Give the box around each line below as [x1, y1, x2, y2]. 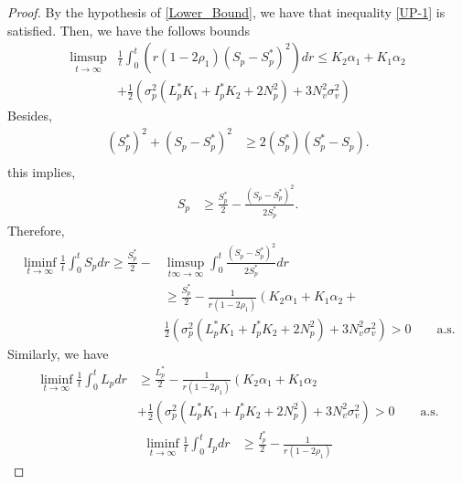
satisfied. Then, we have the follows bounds [7, 20, 251, 39]
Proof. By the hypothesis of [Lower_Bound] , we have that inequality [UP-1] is [7, 3, 446, 21]
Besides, [7, 106, 52, 125]
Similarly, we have [7, 343, 109, 363]
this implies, [7, 163, 76, 182]
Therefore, [7, 221, 65, 240]
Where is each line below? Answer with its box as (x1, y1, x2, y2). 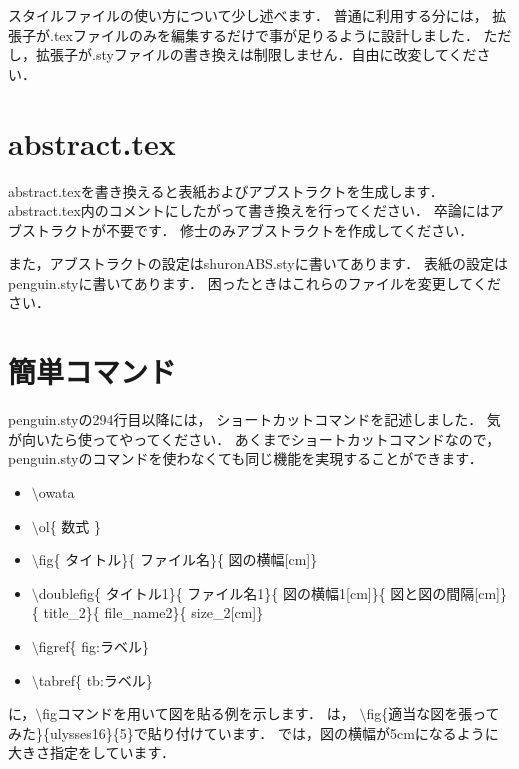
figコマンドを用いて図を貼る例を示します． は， (42, 703, 355, 724)
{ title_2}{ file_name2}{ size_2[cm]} (31, 602, 264, 623)
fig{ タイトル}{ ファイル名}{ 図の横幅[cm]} (38, 549, 318, 570)
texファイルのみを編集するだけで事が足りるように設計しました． (53, 24, 479, 45)
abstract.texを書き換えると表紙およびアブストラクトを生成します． (8, 180, 444, 201)
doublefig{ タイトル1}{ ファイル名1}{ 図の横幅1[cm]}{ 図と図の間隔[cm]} (38, 582, 508, 603)
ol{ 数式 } (38, 515, 102, 536)
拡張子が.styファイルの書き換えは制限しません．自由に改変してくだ (35, 44, 477, 65)
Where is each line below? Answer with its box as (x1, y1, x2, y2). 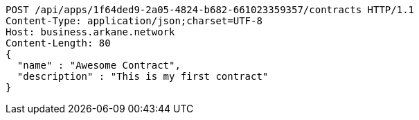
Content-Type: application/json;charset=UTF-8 (6, 15, 262, 26)
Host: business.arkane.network (6, 26, 175, 37)
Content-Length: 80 (6, 37, 111, 49)
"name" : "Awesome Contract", (17, 60, 181, 71)
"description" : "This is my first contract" (17, 71, 269, 82)
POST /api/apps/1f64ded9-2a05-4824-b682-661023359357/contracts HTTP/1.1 (6, 4, 415, 15)
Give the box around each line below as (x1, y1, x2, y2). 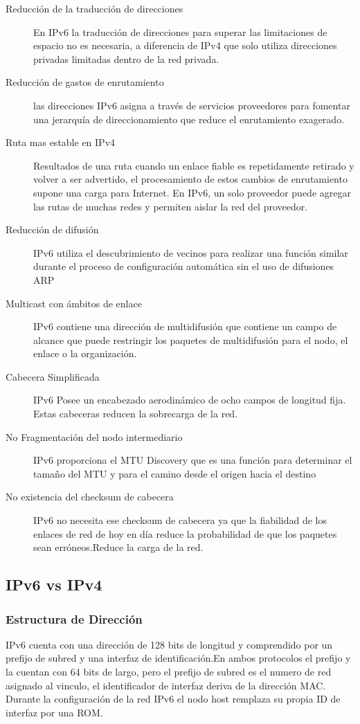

• • • •

What the task asks - Retype all the data exactly. Omit pictures.

Answer -
Give the box around each line below as [x1, y1, x2, y2]. 
satisfied. Then, we have the follows bounds [7, 20, 251, 39]
Proof. By the hypothesis of [Lower_Bound] , we have that inequality [UP-1] is [7, 3, 446, 21]
Besides, [7, 106, 52, 125]
Similarly, we have [7, 343, 109, 363]
this implies, [7, 163, 76, 182]
Therefore, [7, 221, 65, 240]
Where is each line below? Answer with its box as (x1, y1, x2, y2). 
figコマンドを用いて図を貼る例を示します． は， (42, 703, 355, 724)
{ title_2}{ file_name2}{ size_2[cm]} (31, 602, 264, 623)
fig{ タイトル}{ ファイル名}{ 図の横幅[cm]} (38, 549, 318, 570)
texファイルのみを編集するだけで事が足りるように設計しました． (53, 24, 479, 45)
abstract.texを書き換えると表紙およびアブストラクトを生成します． (8, 180, 444, 201)
doublefig{ タイトル1}{ ファイル名1}{ 図の横幅1[cm]}{ 図と図の間隔[cm]} (38, 582, 508, 603)
ol{ 数式 } (38, 515, 102, 536)
拡張子が.styファイルの書き換えは制限しません．自由に改変してくだ (35, 44, 477, 65)
Where is each line below? Answer with its box as (x1, y1, x2, y2). 
Content-Type: application/json;charset=UTF-8 (6, 15, 262, 26)
Host: business.arkane.network (6, 26, 175, 37)
Content-Length: 80 (6, 37, 111, 49)
"name" : "Awesome Contract", (17, 60, 181, 71)
"description" : "This is my first contract" (17, 71, 269, 82)
POST /api/apps/1f64ded9-2a05-4824-b682-661023359357/contracts HTTP/1.1 (6, 4, 415, 15)
Give the box around each line below as (x1, y1, x2, y2). 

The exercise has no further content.